Barriers to Remote Work

Levanon said there were several reasons why clerical and administrative workers were less likely to work from home, but the main one was that many of them are non-exempt workers (eligible for overtime pay). , which creates complications in a remote work environment.

“Under the Fair Labor Standards Act, employers are required to regularly document their non-exempt employees’ hours of work each day and total overtime hours,” he said. “Without formal policies or procedures in place outlining and tracking these hours of work and performance, employers can create employment law compliance issues or expose themselves to liability.”

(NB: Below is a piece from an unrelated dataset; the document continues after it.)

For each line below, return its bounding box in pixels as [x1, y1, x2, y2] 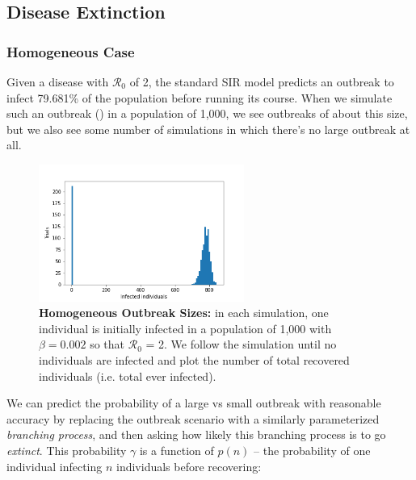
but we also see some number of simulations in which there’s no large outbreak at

More than half of respondents to an employer survey conducted by WorldatWork, the global human resources association for compensation and benefits professionals, said their organization had no policies and procedures in place. telecommuting programs for non-exempt workers. “Many employers were unwilling or unable to invest the time and money needed to effectively transition these workers to telecommuting,” Levanon said.

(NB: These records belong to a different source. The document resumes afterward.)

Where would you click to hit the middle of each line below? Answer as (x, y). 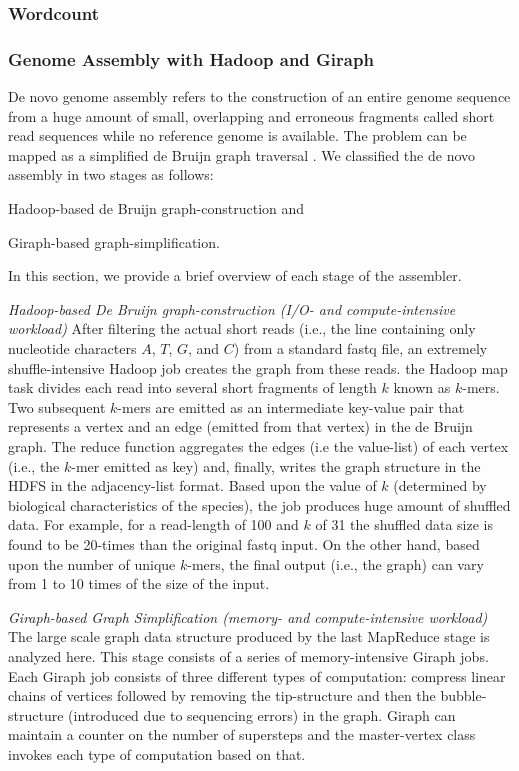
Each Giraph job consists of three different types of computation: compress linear (257, 675)
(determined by (440, 485)
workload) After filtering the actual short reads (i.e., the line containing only (242, 328)
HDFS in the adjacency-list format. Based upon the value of (192, 485)
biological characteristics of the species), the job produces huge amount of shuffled (259, 504)
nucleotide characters (72, 348)
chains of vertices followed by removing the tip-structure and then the (222, 695)
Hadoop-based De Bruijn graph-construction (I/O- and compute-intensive (232, 308)

“The good news for any companies affected by this is that there are many time tracking and compliance methods and programs available for remote teams to ensure they stay on top of all the details, and there are more resources than ever to help remote teams managers and teams succeed,” said Weiler Reynolds.

Levanon added that a large percentage of clerical and administrative jobs are concentrated in traditionally more conservative industries such as government, law and insurance. “Workplace culture, as well as lagging innovation, may have been a barrier to working from home, a privilege often reserved for highly skilled workers,” he said. “COVID appears to have broken down these barriers as the shutdowns have forced businesses to grapple with these issues. This could be the start of a massive new shift to remote working for these jobs.”

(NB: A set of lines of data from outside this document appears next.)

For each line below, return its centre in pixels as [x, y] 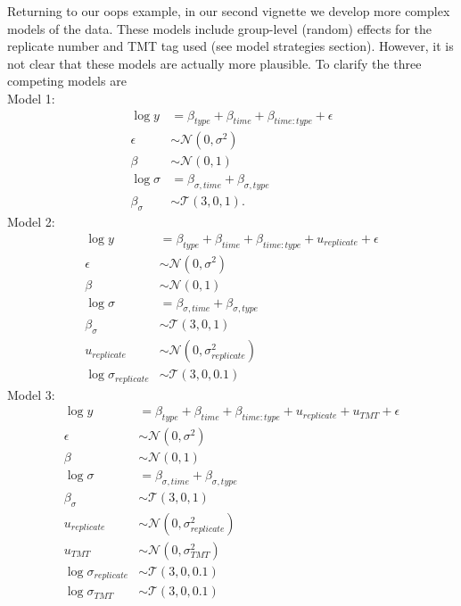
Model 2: [31, 222]
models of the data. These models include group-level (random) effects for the [219, 28]
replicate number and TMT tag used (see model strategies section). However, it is [230, 46]
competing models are [67, 81]
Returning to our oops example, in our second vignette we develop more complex [229, 11]
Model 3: [31, 394]
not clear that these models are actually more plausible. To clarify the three [214, 63]
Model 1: [31, 98]
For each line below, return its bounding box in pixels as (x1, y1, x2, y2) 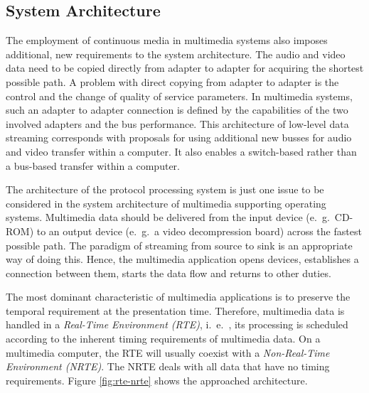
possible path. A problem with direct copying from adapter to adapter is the (6, 74, 339, 89)
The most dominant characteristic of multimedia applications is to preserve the (6, 289, 351, 304)
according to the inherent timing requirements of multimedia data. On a (6, 331, 321, 346)
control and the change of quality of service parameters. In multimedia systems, (6, 88, 353, 103)
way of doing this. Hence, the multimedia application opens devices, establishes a (6, 252, 359, 267)
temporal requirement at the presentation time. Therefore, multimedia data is (6, 303, 345, 318)
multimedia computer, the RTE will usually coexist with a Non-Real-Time (6, 345, 330, 360)
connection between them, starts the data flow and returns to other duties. (6, 265, 331, 280)

Rise in Remote Work Expected to Last

There is a growing consensus that the share of remote workers overall will remain well above pre-pandemic rates.

“An increase in remote working may be the most influential legacy of COVID-19,” Levanon said. “We expect remote work to become the norm, or at least a widely practiced solution, for many employers.”

Weiler Reynolds added that “unlike before, when remote working was still seen as an advantage or an advantage for casual employees, in this situation companies have no choice but to so that remote work really works, because there is no alternative.Instead of ad hoc use, we are seeing the full deployment of remote work in many organizations, with managers and employees rapidly creating remote work programs and learning best practices.”

She noted that many companies have announced that they are adopting long-term remote work “after seeing how well it can work, not only to keep people safe, but also in terms of productivity, savings cost, employee loyalty, environmental impact and many other benefits.”